Entries taken from a collection

======

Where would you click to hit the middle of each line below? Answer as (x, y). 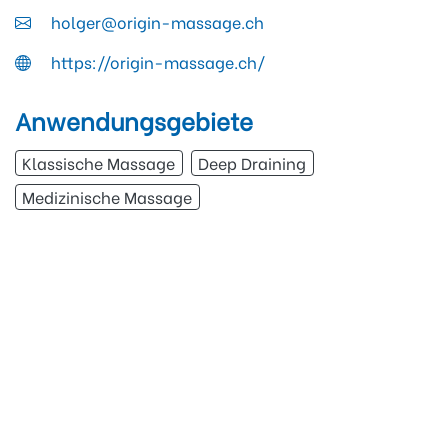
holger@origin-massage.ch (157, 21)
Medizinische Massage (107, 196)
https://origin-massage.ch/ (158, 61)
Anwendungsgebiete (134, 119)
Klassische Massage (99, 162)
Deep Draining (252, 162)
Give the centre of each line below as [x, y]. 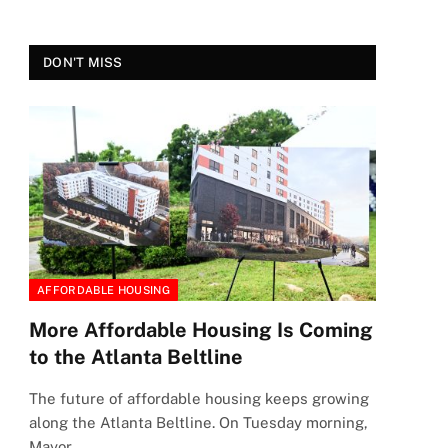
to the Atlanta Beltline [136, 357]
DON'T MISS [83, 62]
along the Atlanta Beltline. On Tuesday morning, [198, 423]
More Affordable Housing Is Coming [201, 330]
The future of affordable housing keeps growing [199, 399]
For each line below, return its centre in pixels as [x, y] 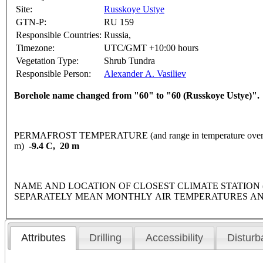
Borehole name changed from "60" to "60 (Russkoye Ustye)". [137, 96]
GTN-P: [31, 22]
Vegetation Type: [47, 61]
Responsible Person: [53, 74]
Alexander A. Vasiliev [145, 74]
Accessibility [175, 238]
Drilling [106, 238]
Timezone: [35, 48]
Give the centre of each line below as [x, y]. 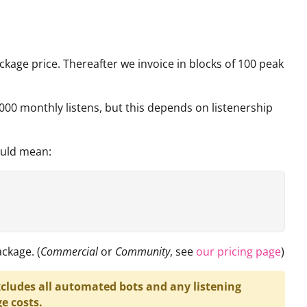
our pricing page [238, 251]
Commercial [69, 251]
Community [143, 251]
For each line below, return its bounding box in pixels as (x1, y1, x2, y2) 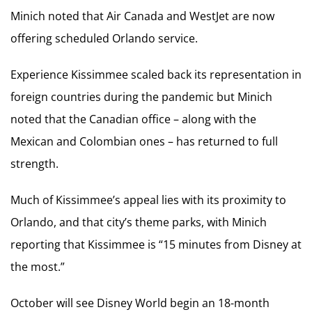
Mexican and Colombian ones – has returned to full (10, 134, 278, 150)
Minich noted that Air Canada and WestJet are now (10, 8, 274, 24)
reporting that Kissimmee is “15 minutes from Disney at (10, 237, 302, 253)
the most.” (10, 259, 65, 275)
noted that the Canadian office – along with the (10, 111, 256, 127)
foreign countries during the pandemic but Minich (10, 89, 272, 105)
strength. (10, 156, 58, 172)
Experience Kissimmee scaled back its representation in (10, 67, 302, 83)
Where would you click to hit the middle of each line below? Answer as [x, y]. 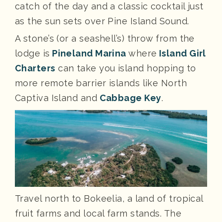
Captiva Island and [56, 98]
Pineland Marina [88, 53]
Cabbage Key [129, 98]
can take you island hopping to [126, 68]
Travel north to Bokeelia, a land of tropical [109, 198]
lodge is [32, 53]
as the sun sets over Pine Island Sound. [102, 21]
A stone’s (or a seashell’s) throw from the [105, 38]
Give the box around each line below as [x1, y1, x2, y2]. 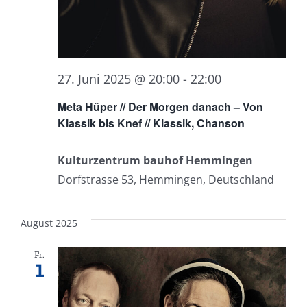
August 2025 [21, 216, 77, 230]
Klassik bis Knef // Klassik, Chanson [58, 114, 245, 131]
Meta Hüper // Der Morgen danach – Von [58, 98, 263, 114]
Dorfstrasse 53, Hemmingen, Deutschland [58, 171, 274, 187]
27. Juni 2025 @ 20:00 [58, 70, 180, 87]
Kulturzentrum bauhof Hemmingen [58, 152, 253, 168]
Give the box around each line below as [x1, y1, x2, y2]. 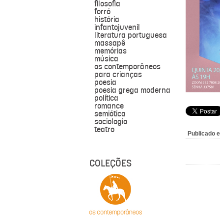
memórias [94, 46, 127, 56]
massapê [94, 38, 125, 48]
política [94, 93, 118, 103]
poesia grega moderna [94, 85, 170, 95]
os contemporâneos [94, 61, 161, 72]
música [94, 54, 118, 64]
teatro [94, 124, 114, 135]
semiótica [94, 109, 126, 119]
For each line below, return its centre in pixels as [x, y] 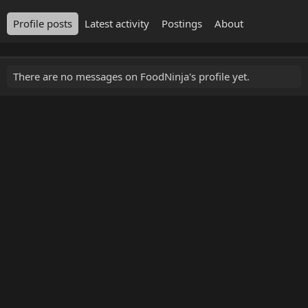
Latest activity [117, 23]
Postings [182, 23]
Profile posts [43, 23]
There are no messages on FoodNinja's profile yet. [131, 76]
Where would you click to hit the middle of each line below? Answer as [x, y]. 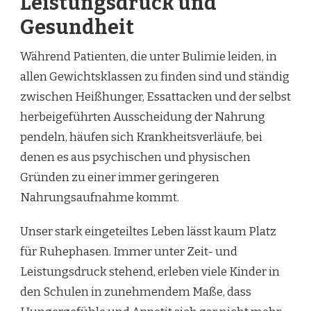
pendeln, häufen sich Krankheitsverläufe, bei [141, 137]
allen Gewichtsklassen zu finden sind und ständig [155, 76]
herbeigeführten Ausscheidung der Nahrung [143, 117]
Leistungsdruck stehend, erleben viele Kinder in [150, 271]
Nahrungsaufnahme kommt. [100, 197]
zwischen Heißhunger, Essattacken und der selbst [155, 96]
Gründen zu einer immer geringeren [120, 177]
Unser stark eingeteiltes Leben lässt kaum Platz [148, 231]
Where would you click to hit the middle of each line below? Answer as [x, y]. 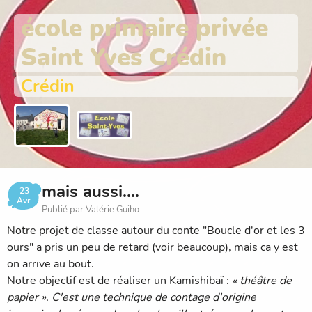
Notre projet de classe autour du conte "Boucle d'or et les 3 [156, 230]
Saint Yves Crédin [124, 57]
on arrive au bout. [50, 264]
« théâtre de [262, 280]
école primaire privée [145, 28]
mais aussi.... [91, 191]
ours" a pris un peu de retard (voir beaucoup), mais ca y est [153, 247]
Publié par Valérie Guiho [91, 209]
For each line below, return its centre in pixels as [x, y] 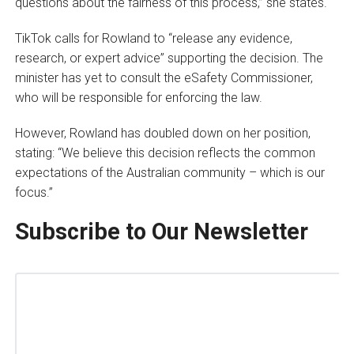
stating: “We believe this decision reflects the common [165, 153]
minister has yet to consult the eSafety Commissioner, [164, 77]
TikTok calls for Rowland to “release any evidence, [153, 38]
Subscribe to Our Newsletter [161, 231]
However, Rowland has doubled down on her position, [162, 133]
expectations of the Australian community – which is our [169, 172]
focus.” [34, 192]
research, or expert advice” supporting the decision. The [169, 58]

======

§ **WHAT IS BEING ASKED**: Starting at the line above that has "our pricing page [238, 251]" and ending at the line that has "política [94, 93, 118, 103]", copy each line exactly, leaving the pictures out and adding nothing.

§ **SOLUTION FOR THIS PROBLEM**:
our pricing page [238, 251]
Commercial [69, 251]
Community [143, 251]
For each line below, return its bounding box in pixels as (x1, y1, x2, y2) 
Mexican and Colombian ones – has returned to full (10, 134, 278, 150)
Minich noted that Air Canada and WestJet are now (10, 8, 274, 24)
reporting that Kissimmee is “15 minutes from Disney at (10, 237, 302, 253)
the most.” (10, 259, 65, 275)
noted that the Canadian office – along with the (10, 111, 256, 127)
foreign countries during the pandemic but Minich (10, 89, 272, 105)
strength. (10, 156, 58, 172)
Experience Kissimmee scaled back its representation in (10, 67, 302, 83)
Where would you click to hit the middle of each line below? Answer as [x, y]. 
Captiva Island and [56, 98]
Pineland Marina [88, 53]
Cabbage Key [129, 98]
can take you island hopping to [126, 68]
Travel north to Bokeelia, a land of tropical [109, 198]
lodge is [32, 53]
as the sun sets over Pine Island Sound. [102, 21]
A stone’s (or a seashell’s) throw from the [105, 38]
Give the box around each line below as [x1, y1, x2, y2]. 
August 2025 [21, 216, 77, 230]
Klassik bis Knef // Klassik, Chanson [58, 114, 245, 131]
Meta Hüper // Der Morgen danach – Von [58, 98, 263, 114]
Dorfstrasse 53, Hemmingen, Deutschland [58, 171, 274, 187]
27. Juni 2025 @ 20:00 [58, 70, 180, 87]
Kulturzentrum bauhof Hemmingen [58, 152, 253, 168]
Give the box around each line below as [x1, y1, x2, y2]. 
memórias [94, 46, 127, 56]
massapê [94, 38, 125, 48]
política [94, 93, 118, 103]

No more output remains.